# Woodturning Design Magazine



## Johnturner (Aug 11, 2014)

I hope this is OK in this forum!

Does anyone know what happened to Woodturning Design magazine? I heard that it went out of business?


----------



## Patrude (Aug 12, 2014)

I hope not, I really enjoy that publication. Have to investigate this


----------



## eaglea1 (Aug 12, 2014)

Nope, still around. Click or go to _www.*woodturningdesign*.com/_


----------



## duncsuss (Aug 12, 2014)

Sadly, it's true -- look on Facebook and click on the words "POSTS TO PAGE" underneath the 3x3 grid of photos. You'll see this post by Joe Herrmann:


----------



## duncsuss (Aug 12, 2014)

According to a post on Joe Herrmann's facebook page, the parent company folded:


----------



## DKMD (Aug 12, 2014)

Sad to see this happen. For those looking for a replacement mag, may I suggest the British _Woodturning. 
_
It's a little pricey, but it's a very nice magazine.

Reactions: Agree 1


----------



## Johnturner (Aug 13, 2014)

I agree with @DKMD re the British magazine.

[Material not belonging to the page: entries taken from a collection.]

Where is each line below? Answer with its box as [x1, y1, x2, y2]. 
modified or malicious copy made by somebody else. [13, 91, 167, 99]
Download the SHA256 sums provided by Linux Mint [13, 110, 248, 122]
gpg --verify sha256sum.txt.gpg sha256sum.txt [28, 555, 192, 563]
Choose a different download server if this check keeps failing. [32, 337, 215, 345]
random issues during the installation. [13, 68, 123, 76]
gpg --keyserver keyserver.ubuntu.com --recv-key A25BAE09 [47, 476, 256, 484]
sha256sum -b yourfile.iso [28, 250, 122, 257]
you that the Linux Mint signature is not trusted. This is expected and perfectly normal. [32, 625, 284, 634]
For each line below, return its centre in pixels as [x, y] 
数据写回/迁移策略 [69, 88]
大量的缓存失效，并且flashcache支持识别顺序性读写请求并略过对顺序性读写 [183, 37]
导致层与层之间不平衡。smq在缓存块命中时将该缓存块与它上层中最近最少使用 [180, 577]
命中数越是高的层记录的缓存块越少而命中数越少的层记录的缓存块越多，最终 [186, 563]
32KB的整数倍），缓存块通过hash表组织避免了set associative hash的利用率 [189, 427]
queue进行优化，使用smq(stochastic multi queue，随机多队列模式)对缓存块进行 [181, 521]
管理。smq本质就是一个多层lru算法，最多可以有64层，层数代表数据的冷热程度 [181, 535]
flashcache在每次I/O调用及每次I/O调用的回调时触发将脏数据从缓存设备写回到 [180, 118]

In reading about Wood Turning Designs demise I thought someone said that it was 1 of 3 wood turning magazines.
Has anyone ever heard of one, other than the British one??


----------



## duncsuss (Aug 13, 2014)

perhaps they were thinking of American Woodturner (comes with AAW membership)

Reactions: Agree 1


----------